**Problem details:** All entries below need to be written out exactly, but without their pictures.

**Records for the task:**

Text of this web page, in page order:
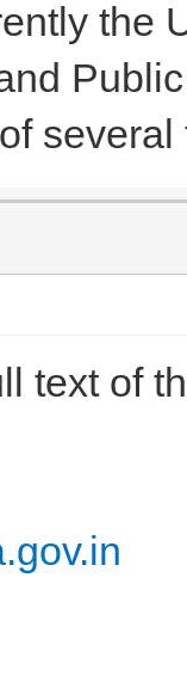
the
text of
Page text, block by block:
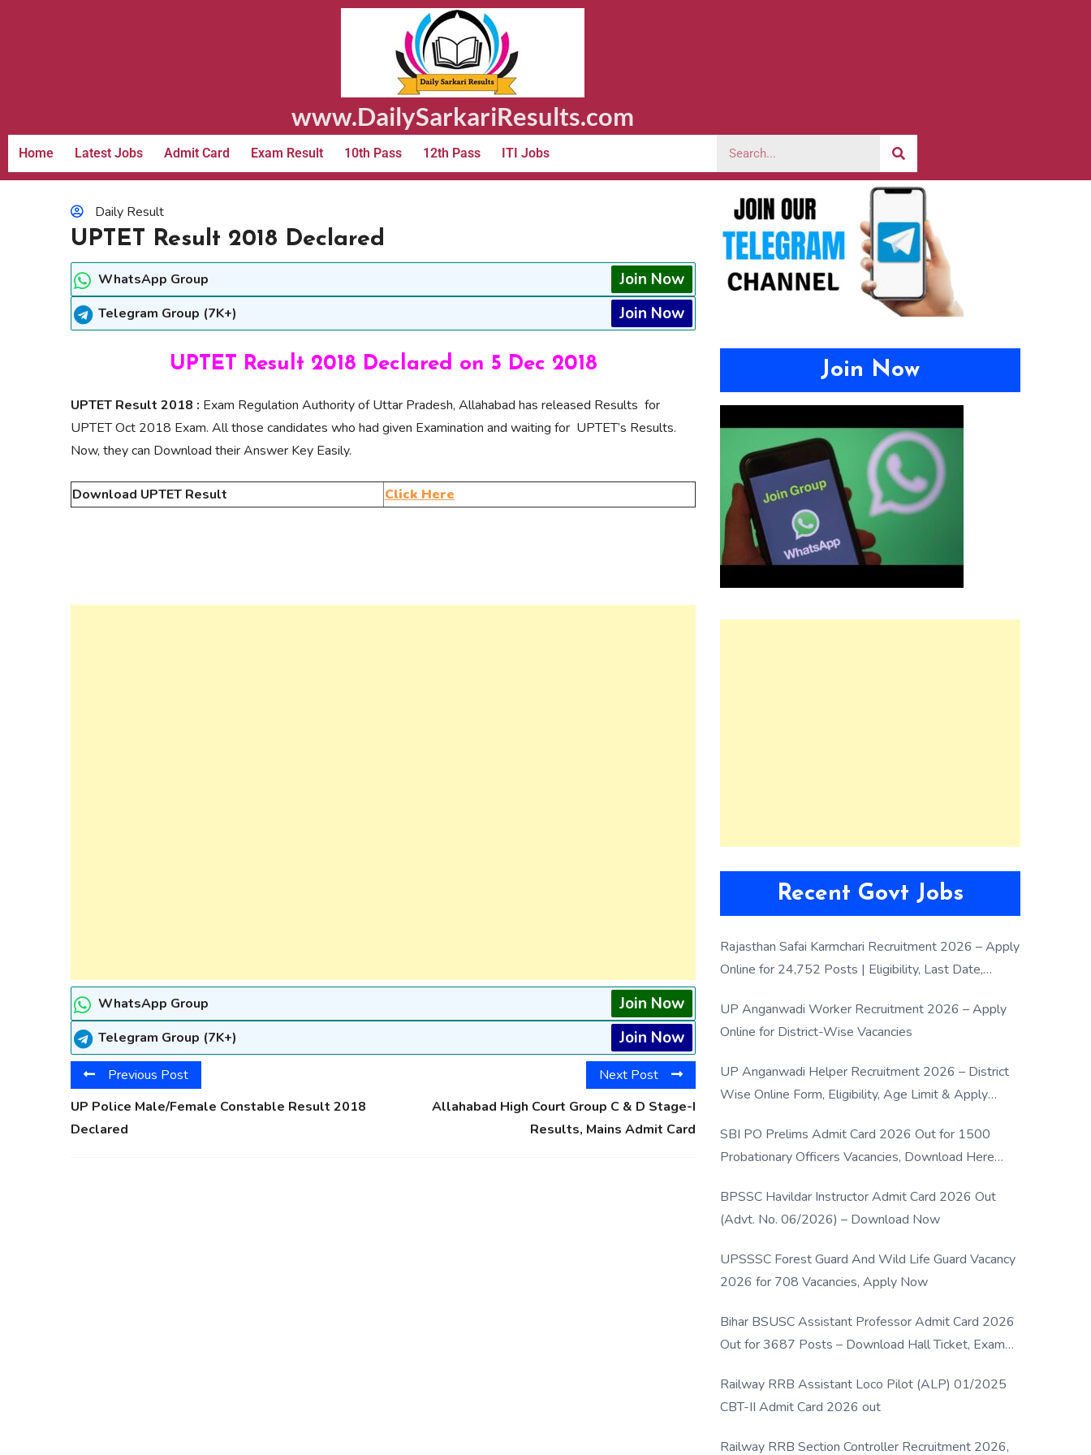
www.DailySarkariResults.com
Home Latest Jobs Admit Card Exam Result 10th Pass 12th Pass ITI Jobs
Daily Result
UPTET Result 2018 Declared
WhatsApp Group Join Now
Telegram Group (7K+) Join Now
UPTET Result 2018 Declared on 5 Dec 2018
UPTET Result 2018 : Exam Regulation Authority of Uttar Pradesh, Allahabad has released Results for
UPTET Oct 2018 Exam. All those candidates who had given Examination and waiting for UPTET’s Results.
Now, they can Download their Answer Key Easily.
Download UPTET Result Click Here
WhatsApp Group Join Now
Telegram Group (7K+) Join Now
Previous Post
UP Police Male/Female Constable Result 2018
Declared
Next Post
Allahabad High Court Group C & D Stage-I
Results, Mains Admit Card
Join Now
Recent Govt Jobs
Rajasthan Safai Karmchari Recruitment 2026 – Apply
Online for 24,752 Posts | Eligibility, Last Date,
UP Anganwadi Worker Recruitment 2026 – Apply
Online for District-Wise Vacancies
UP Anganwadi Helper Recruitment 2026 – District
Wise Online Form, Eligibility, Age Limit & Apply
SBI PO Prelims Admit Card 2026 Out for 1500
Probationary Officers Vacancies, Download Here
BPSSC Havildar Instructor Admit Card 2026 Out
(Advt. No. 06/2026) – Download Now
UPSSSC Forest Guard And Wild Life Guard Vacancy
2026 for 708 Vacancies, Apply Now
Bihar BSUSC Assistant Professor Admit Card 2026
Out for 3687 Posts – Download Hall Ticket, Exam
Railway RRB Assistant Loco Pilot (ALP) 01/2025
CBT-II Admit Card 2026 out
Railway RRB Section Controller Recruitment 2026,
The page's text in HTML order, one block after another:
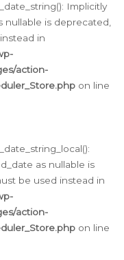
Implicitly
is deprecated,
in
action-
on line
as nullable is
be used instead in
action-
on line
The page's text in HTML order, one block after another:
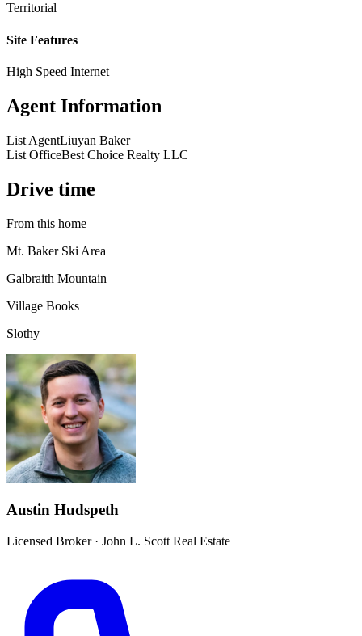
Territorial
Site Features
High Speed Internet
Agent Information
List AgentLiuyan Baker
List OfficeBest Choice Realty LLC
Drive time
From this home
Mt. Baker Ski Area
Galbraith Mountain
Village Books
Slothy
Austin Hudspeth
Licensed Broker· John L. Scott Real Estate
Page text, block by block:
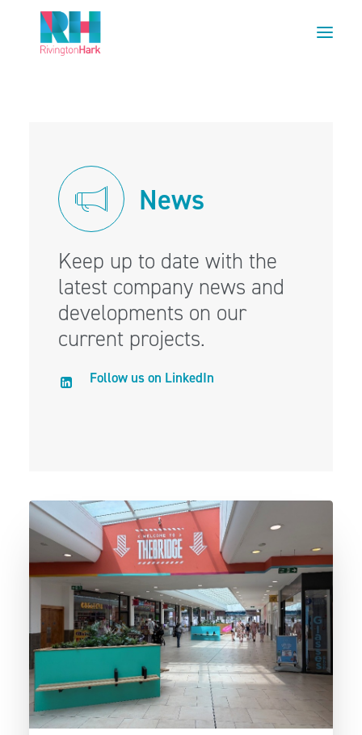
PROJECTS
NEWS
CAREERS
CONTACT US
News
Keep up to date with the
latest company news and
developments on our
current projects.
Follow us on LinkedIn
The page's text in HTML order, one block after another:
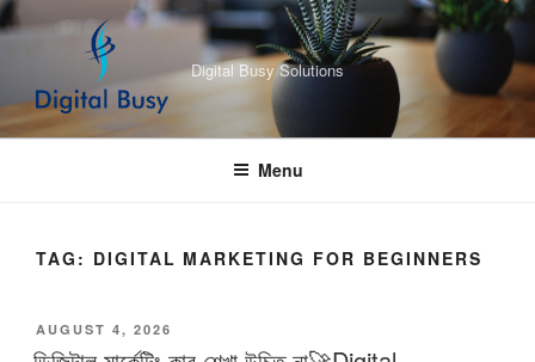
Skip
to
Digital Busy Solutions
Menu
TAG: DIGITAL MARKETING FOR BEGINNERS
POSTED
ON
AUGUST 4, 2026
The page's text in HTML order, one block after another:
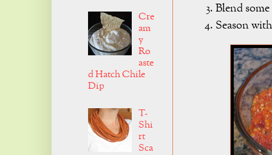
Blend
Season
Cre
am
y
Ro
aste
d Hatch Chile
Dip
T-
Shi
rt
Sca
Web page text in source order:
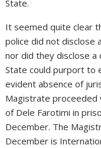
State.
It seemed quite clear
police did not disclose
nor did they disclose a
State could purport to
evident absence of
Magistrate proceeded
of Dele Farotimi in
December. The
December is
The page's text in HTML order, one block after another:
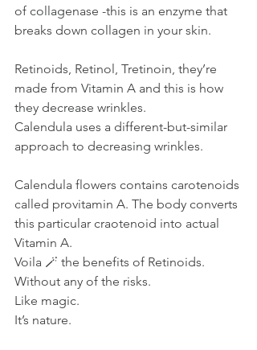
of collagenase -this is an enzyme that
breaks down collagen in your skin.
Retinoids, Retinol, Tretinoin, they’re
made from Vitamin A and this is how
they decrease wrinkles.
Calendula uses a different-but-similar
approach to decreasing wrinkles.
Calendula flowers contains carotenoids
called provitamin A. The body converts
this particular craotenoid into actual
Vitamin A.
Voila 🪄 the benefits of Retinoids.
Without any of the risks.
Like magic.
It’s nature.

**Exercise answer:**
Text of this web page, in page order:
the
text of
Page text, block by block:
www.DailySarkariResults.com
Home Latest Jobs Admit Card Exam Result 10th Pass 12th Pass ITI Jobs
Daily Result
UPTET Result 2018 Declared
WhatsApp Group Join Now
Telegram Group (7K+) Join Now
UPTET Result 2018 Declared on 5 Dec 2018
UPTET Result 2018 : Exam Regulation Authority of Uttar Pradesh, Allahabad has released Results for
UPTET Oct 2018 Exam. All those candidates who had given Examination and waiting for UPTET’s Results.
Now, they can Download their Answer Key Easily.
Download UPTET Result Click Here
WhatsApp Group Join Now
Telegram Group (7K+) Join Now
Previous Post
UP Police Male/Female Constable Result 2018
Declared
Next Post
Allahabad High Court Group C & D Stage-I
Results, Mains Admit Card
Join Now
Recent Govt Jobs
Rajasthan Safai Karmchari Recruitment 2026 – Apply
Online for 24,752 Posts | Eligibility, Last Date,
UP Anganwadi Worker Recruitment 2026 – Apply
Online for District-Wise Vacancies
UP Anganwadi Helper Recruitment 2026 – District
Wise Online Form, Eligibility, Age Limit & Apply
SBI PO Prelims Admit Card 2026 Out for 1500
Probationary Officers Vacancies, Download Here
BPSSC Havildar Instructor Admit Card 2026 Out
(Advt. No. 06/2026) – Download Now
UPSSSC Forest Guard And Wild Life Guard Vacancy
2026 for 708 Vacancies, Apply Now
Bihar BSUSC Assistant Professor Admit Card 2026
Out for 3687 Posts – Download Hall Ticket, Exam
Railway RRB Assistant Loco Pilot (ALP) 01/2025
CBT-II Admit Card 2026 out
Railway RRB Section Controller Recruitment 2026,
The page's text in HTML order, one block after another:
Implicitly
is deprecated,
in
action-
on line
as nullable is
be used instead in
action-
on line
The page's text in HTML order, one block after another:
Territorial
Site Features
High Speed Internet
Agent Information
List AgentLiuyan Baker
List OfficeBest Choice Realty LLC
Drive time
From this home
Mt. Baker Ski Area
Galbraith Mountain
Village Books
Slothy
Austin Hudspeth
Licensed Broker· John L. Scott Real Estate
Page text, block by block:
PROJECTS
NEWS
CAREERS
CONTACT US
News
Keep up to date with the
latest company news and
developments on our
current projects.
Follow us on LinkedIn
The page's text in HTML order, one block after another:
Skip
to
Digital Busy Solutions
Menu
TAG: DIGITAL MARKETING FOR BEGINNERS
POSTED
ON
AUGUST 4, 2026
The page's text in HTML order, one block after another:
Blend
Season
Cre
am
y
Ro
aste
d Hatch Chile
Dip
T-
Shi
rt
Sca
Web page text in source order:
State.
It seemed quite clear
police did not disclose
nor did they disclose a
State could purport to
evident absence of
Magistrate proceeded
of Dele Farotimi in
December. The
December is
The page's text in HTML order, one block after another:
of collagenase -this is an enzyme that
breaks down collagen in your skin.
Retinoids, Retinol, Tretinoin, they’re
made from Vitamin A and this is how
they decrease wrinkles.
Calendula uses a different-but-similar
approach to decreasing wrinkles.
Calendula flowers contains carotenoids
called provitamin A. The body converts
this particular craotenoid into actual
Vitamin A.
Voila 🪄 the benefits of Retinoids.
Without any of the risks.
Like magic.
It’s nature.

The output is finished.